Under these circumstances, I will not second-guess that court’s determination that the later-discovered Second Plan was inadvertently omitted and will not prohibit, by adopting a dubious principle of federal common law, state court judges from exercising their
nunc pro tunc
authority to correct such omissions in the future. I agree with Judge Mansmann that state courts should be given leeway in entering or modifying domestic relations orders.
Samaroo,
193 F.3d at 193. “State courts are charged with administering the important, and often complex and volatile, area of domestic relations law.”
Id.
(citing
Hisquierdo v. Hisquierdo,
439 U.S. 572, 581, 99 S.Ct. 802, 59 L.Ed.2d 1 (1979)(subject of domestic relations of husband and wife “ ‘belongs to the laws of the States and not to the laws of the United States’ ”) (citation omitted)).
III. CONCLUSION.
My charge in this case is either to give an otherwise valid state domestic relations court order its stated
nunc pro tunc
effect or to hold that ERISA preempts state law in this regard and prohibits the exercise of
nunc pro tunc
authority upon the death of an ERISA-qualified plan participant. I decline to do the latter. ERISA does not compel such a conclusion and I see no legitimate federal policy reason for circumscribing state domestic relations courts’ authority in this regard. To the contrary, there are strong policy reasons to leave the state domestic relations courts’ discretionary authority to determine and effectuate the intent of husbands and wives in divorce intact under the specific facts of the cases before them. Any concern that state courts will abuse that authority by issuing improper
nunc pro tunc
orders is unfounded. The circumstances under which orders
nunc pro tunc
may be entered under Colorado law are narrow,
see Perdew,
and divorce courts will continue to be bound by the standards articulated therein. My holding, moreover, is limited to the circumstances presented here, namely, no proceeds from the omitted Plan have been disbursed nor a competing “alternate payee” identified.
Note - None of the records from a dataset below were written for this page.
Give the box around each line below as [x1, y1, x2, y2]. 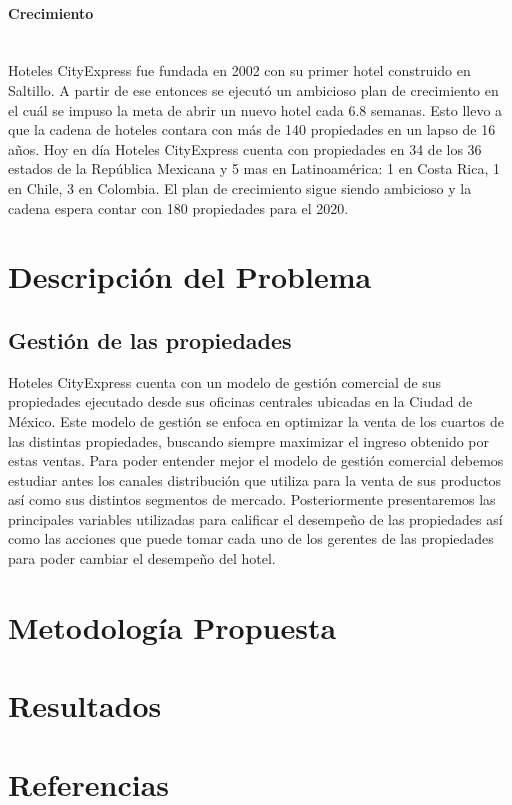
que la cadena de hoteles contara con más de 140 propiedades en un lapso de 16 [8, 119, 496, 140]
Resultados [8, 685, 162, 726]
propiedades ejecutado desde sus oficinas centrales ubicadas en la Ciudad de [8, 391, 473, 412]
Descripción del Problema [8, 256, 372, 297]
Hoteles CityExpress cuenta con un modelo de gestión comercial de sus [8, 371, 442, 392]
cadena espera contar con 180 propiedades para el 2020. [8, 197, 349, 218]
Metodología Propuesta [8, 606, 337, 647]
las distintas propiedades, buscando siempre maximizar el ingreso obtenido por [8, 430, 490, 451]
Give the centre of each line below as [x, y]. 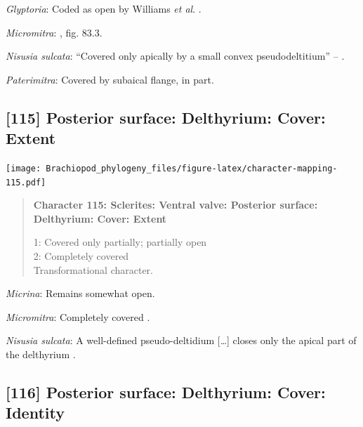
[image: [24, 168]
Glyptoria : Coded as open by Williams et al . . [104, 8]
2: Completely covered [81, 256]
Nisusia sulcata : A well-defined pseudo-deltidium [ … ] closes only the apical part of [181, 340]
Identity [35, 413]
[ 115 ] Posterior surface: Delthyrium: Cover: [166, 117]
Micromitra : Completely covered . [78, 316]
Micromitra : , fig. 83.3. [54, 32]
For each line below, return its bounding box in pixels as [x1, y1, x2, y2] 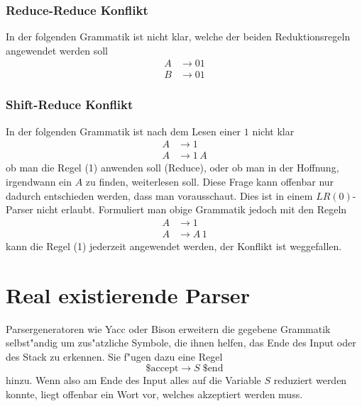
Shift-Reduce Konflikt [6, 96, 133, 113]
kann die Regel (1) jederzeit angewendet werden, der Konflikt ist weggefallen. [6, 238, 342, 253]
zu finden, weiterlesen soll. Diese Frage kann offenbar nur [85, 174, 334, 188]
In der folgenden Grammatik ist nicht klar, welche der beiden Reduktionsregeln [6, 29, 351, 44]
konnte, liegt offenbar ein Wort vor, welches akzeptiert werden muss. [6, 386, 303, 401]
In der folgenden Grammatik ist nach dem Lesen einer [6, 123, 241, 138]
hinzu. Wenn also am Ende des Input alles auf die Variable [6, 373, 261, 388]
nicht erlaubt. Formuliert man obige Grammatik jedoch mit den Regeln [36, 202, 347, 217]

Based on the foregoing, IT IS ORDERED that Plaintiffs Motion for Summary Judgment is GRANTED and Defendants’ Motion for Summary Judgment is DENIED. The state domestic relations court’s 1999 Order is deemed a valid QDRO under ERISA such that the Plan Administrator must recognize Patton’s interest as a surviving spouse in the proceeds of the omitted Second Plan as set forth in that Order.